- A random sample \(X _ { 1 } , X _ { 2 } , \ldots , X _ { n }\) is taken from a population where each of the \(X _ { i }\) have a continuous uniform distribution over the interval \([ 0 , \beta ]\).
The random variable \(Y = \max \left\{ X _ { 1 } , X _ { 2 } , \ldots , X _ { n } \right\}\).
The probability density function of \(Y\) is given by
$$f ( y ) = \left\{ \begin{array} { c c }
\frac { n } { \beta ^ { n } } y ^ { n - 1 } & 0 \leqslant y \leqslant \beta
0 & \text { otherwise }
\end{array} \right.$$
- Show that \(\mathrm { E } \left( Y ^ { m } \right) = \frac { n } { n + m } \beta ^ { m }\).

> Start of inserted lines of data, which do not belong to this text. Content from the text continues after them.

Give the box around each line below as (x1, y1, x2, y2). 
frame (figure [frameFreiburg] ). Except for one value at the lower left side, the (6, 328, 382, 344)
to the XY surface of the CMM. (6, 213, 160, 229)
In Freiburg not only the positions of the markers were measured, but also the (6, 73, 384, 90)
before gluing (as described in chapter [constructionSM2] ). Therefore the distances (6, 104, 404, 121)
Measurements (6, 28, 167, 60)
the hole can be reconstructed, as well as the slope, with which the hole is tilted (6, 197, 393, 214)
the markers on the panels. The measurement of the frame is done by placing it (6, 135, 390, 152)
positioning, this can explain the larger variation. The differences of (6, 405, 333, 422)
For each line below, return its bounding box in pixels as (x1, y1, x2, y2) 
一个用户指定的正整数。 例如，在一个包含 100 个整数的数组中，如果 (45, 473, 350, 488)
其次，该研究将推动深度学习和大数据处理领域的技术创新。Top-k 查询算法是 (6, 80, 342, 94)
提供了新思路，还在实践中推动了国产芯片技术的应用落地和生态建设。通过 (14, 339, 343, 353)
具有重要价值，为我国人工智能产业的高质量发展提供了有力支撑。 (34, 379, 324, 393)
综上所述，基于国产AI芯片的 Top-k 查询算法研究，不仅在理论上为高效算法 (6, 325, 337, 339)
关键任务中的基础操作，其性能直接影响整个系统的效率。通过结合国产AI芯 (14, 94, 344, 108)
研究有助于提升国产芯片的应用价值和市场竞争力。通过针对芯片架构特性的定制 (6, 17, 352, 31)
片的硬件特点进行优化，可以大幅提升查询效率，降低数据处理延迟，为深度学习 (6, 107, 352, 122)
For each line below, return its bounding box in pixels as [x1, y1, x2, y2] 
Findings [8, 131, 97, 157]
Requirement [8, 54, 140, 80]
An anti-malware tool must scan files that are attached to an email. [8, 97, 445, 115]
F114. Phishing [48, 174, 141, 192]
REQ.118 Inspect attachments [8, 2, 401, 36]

- Write down \(\mathrm { E } ( Y )\).
- Using your answers to parts (a) and (b), or otherwise, show that
$$\operatorname { Var } ( Y ) = \frac { n } { ( n + 1 ) ^ { 2 } ( n + 2 ) } \beta ^ { 2 }$$
- State, giving your reasons, whether or not \(Y\) is a consistent estimator of \(\beta\).
The random variables \(M = 2 \bar { X }\), where \(\bar { X } = \frac { 1 } { n } \left( X _ { 1 } + X _ { 2 } + \ldots + X _ { n } \right)\), and \(S = k Y\), where \(k\) is a constant, are both unbiased estimators of \(\beta\).
- Find the value of \(k\) in terms of \(n\).
- State, giving your reasons, which of \(M\) and \(S\) is the better estimator of \(\beta\) in this case.
Five observations of \(X\) are: \(\quad \begin{array} { l l l l l } 8.5 & 6.3 & 5.4 & 9.1 & 7.6 \end{array}\)
- Calculate the better estimate of \(\beta\).